The far-right in Europe and the United States have been gathering pace for a number of years but only recently has it had such a sizeable place in modern politics, especially since the end of the Second World War.

They arrive at a time when many feel isolated by mainstream politics and where many feel that politicians don’t listen to them. They have garnered support from those still reeling from the consequences of the 2008 recession and a corresponding fall in living standards has added to the feelings of loss, fear, and isolation. For many in the United States, this has been ongoing since the 1970s. The election of Donald Trump as President of the United States in November 2016, as well as his authoritarian and racist rhetoric, has led many to ask an alarming question: is history repeating itself?

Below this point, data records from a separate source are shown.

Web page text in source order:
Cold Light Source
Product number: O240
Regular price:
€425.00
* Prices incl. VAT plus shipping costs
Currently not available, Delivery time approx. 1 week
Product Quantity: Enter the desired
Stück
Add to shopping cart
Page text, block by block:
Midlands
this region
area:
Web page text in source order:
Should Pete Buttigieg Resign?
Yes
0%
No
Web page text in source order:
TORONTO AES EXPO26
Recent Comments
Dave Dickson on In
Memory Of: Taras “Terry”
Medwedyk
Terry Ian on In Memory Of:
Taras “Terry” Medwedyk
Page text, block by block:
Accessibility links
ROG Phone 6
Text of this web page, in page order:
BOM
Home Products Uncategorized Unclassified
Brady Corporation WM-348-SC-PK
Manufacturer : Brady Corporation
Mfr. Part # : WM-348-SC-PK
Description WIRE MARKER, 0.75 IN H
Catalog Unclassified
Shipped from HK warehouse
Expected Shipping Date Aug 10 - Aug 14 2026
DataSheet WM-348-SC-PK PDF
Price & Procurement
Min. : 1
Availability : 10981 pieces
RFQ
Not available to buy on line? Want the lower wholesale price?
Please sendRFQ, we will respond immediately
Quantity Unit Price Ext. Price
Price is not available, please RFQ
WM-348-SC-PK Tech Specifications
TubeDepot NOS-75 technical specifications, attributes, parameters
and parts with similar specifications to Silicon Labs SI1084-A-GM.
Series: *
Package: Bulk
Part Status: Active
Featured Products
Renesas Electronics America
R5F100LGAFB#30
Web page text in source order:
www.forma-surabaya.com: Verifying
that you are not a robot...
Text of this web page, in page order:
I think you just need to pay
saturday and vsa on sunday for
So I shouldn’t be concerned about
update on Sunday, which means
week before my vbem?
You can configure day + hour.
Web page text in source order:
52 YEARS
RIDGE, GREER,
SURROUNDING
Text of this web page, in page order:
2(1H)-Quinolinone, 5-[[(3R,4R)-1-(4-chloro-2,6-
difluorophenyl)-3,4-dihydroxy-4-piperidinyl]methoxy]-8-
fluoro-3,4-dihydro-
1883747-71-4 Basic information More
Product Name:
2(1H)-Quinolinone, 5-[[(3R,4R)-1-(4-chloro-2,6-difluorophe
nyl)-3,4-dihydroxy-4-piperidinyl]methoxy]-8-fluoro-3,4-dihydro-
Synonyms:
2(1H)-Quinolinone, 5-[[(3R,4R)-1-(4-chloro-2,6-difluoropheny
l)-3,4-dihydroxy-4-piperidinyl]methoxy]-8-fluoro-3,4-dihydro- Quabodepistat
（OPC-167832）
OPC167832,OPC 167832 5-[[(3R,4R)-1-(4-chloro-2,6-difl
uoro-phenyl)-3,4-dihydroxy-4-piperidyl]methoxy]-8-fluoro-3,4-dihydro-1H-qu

“What are we seeing now is a new kind of authoritarianism that has ceased on the inability of mainstream politicians to change the present system”

The answer in short is, to a certain degree. This is not the world of 1939 at the start of the Second World War, or even 1933 when the Nazis came to power. The world is wholly different, it’s by no means as militaristic or authoritarian, nor was it anywhere close to being a democracy. Germany, completely contradictory to its reputation now, was viewed as a barbaric militaristic nation in the nineteenth and early twentieth century. What is troubling about today is the rhetoric; again we see the same kind of divisive de-humanising language which has organisations such as Human Rights Watch and Amnesty International worried. The language which instead of address concerns with immigration in a sensible way has veered drastically towards the xenophobia of the 1930s.

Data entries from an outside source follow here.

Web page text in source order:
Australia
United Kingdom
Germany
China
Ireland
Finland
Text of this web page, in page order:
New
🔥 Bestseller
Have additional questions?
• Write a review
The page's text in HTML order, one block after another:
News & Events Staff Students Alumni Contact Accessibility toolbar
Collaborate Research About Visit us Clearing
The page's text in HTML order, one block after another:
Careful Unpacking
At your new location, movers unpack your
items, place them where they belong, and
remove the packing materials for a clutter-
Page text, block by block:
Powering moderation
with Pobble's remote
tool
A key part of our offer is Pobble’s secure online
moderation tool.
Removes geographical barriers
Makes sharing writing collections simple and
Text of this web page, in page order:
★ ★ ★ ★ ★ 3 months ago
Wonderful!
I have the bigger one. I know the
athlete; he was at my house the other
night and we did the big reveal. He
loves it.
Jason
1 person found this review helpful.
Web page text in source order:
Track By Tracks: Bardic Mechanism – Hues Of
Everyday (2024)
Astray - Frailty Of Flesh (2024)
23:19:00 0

“What is troubling about today is the rhetoric; again we see the same kind of divisive de-humanising language ”

Comparisons of Trump with Hitler are not as obvious between the comparisons of Trump to Putin in Russia, Erdogan in Turkey, or the dictator Lukashenko in Belarus, and nor do I see that with the other far-right leaders in Europe either such as Marine Le Pen in France, Geert Wilders in The Netherlands, or with UKIP here in the UK. What usually attracts these people is power for its own sake, instead of a definitive corresponding ideological commitment, like Hitler or Mussolini had. Instead these leaders claim to be working for the people when in reality what they favour is massive tax breaks for the wealthy, cutting of regulation like workers’ rights, and the curtailing of the press. Rather than engaging with public concerns over immigration rationally, they have exploited fears for their own gain.

In sum, we are now witnessing a return of the divisive and xenophobic language reminiscent of the 1930s in the wake of the Wall Street Crash in 1929, as a means to win power. Yet, this is not the 1930s. What are we seeing now is a new kind of authoritarianism that has ceased on the inability of mainstream politicians to change the present system. To catch a glimpse of the future, look towards Russia.